Problem statement: Every line below from the one containing "Complete the CAPTCHA" through the one containing "Now let the" must be transcribed exactly. Omit all lines outside that stretch.

Input data:
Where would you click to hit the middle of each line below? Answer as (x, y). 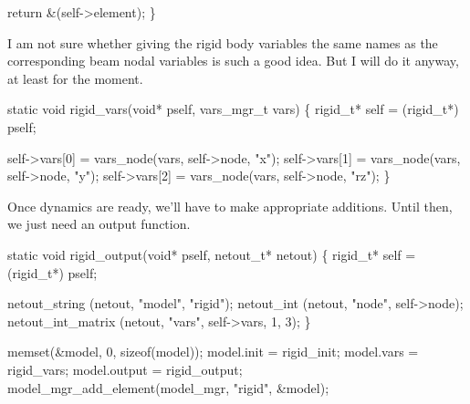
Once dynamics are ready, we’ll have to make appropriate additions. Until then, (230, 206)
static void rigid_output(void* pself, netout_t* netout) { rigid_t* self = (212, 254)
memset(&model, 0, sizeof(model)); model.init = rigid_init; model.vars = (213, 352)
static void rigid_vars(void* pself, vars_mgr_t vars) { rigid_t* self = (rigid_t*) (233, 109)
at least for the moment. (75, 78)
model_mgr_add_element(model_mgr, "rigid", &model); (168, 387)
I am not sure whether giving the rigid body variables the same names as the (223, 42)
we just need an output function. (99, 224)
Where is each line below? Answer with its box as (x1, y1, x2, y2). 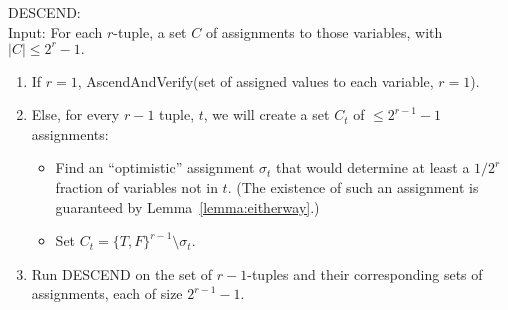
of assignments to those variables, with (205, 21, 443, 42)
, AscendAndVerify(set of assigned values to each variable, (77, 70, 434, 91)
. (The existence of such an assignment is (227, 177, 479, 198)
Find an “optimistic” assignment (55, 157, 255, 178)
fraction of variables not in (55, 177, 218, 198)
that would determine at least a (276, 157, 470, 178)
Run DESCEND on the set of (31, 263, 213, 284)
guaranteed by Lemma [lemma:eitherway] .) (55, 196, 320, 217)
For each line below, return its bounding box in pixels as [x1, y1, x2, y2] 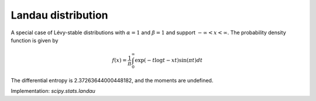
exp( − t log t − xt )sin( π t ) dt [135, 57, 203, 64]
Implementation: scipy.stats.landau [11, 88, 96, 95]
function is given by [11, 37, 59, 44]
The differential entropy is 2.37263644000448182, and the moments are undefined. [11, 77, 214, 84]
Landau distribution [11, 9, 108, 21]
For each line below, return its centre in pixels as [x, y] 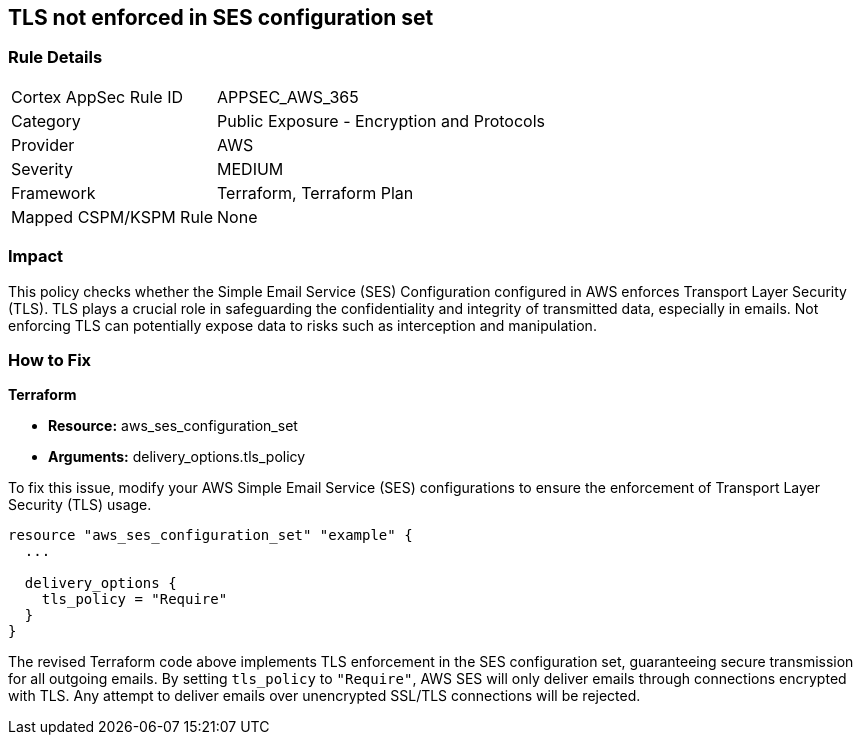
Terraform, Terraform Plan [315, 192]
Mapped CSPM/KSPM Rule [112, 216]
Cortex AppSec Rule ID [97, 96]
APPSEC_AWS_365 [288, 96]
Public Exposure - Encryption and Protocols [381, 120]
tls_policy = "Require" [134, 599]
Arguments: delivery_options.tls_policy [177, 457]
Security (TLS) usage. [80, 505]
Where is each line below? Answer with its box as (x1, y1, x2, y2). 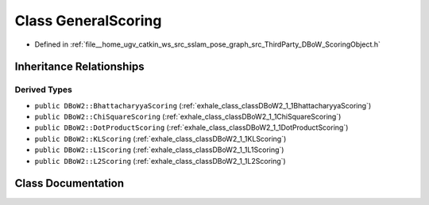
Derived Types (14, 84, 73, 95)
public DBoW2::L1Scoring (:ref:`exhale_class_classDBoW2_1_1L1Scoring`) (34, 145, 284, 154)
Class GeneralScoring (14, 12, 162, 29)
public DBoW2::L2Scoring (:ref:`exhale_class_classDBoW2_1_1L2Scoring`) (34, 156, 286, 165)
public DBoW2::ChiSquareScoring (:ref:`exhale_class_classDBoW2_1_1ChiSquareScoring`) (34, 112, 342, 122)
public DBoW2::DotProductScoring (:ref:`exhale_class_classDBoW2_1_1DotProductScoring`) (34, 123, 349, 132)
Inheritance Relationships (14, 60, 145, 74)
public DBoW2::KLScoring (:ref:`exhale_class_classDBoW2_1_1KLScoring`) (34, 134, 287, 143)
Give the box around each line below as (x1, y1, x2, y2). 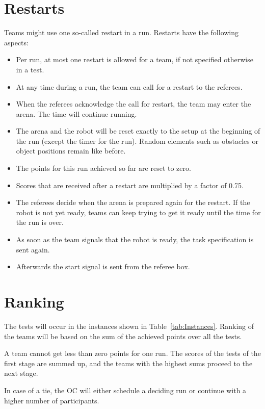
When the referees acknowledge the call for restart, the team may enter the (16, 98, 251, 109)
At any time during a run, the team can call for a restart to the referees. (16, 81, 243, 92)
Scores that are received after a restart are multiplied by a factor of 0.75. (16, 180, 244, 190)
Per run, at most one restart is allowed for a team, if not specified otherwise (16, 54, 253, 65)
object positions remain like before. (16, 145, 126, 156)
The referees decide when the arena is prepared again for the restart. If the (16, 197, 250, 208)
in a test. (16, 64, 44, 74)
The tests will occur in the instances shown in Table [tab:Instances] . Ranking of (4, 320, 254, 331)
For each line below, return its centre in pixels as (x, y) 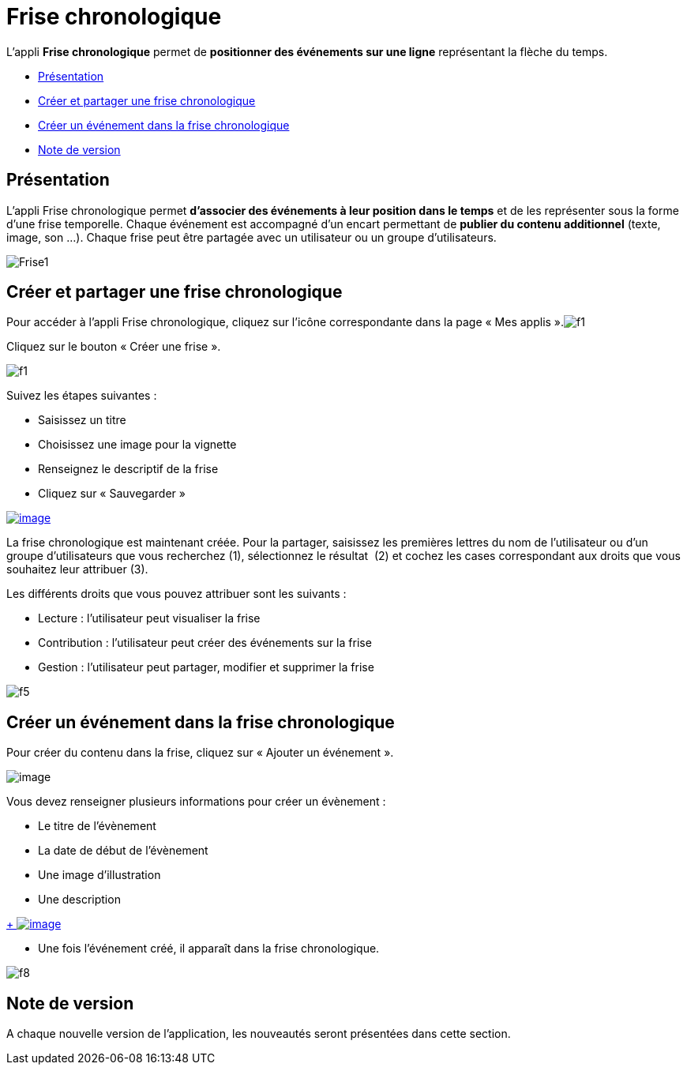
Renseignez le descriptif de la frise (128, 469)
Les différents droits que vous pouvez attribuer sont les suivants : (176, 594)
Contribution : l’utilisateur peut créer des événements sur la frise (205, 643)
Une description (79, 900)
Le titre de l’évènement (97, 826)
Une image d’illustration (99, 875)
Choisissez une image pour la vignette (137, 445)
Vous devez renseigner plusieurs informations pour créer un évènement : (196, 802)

...

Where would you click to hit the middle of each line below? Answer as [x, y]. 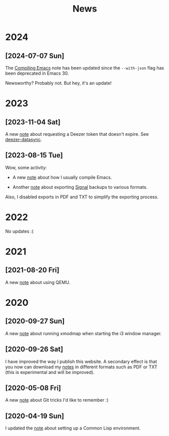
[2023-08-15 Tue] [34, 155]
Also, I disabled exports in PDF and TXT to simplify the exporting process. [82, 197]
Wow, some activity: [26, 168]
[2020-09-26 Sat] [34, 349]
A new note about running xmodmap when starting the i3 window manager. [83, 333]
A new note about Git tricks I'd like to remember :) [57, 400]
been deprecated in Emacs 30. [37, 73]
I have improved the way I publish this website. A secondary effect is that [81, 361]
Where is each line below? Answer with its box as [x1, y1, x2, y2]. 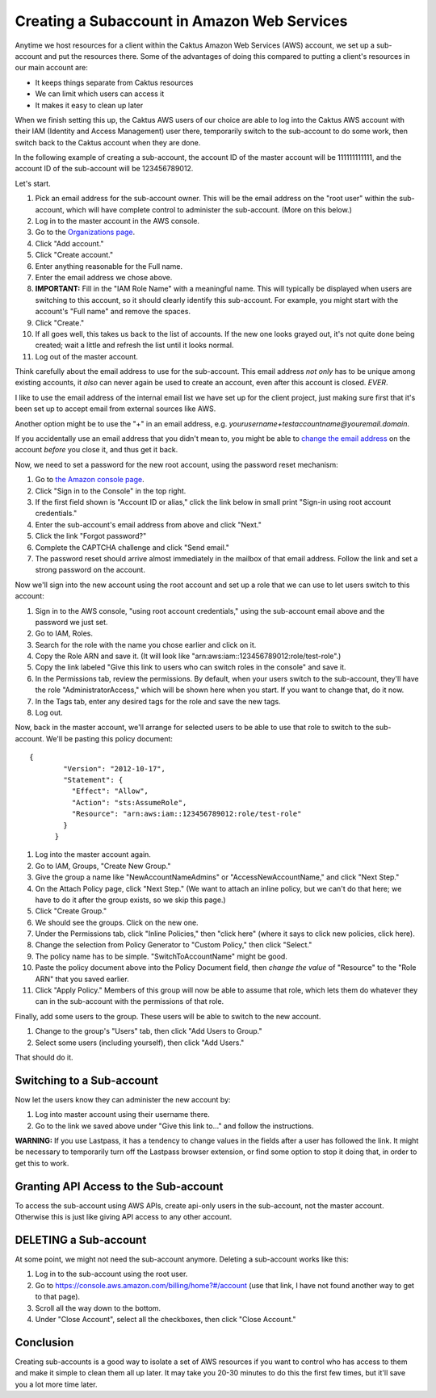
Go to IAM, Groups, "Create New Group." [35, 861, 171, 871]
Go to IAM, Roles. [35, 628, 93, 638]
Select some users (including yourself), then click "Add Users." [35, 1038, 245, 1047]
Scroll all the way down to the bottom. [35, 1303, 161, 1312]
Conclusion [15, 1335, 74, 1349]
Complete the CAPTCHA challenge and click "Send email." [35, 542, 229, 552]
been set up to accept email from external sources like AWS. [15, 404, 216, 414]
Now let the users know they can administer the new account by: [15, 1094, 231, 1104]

The answer:
Complete the CAPTCHA challenge and click "Send email." [35, 542, 229, 552]
been set up to accept email from external sources like AWS. [15, 404, 216, 414]
Now let the users know they can administer the new account by: [15, 1094, 231, 1104]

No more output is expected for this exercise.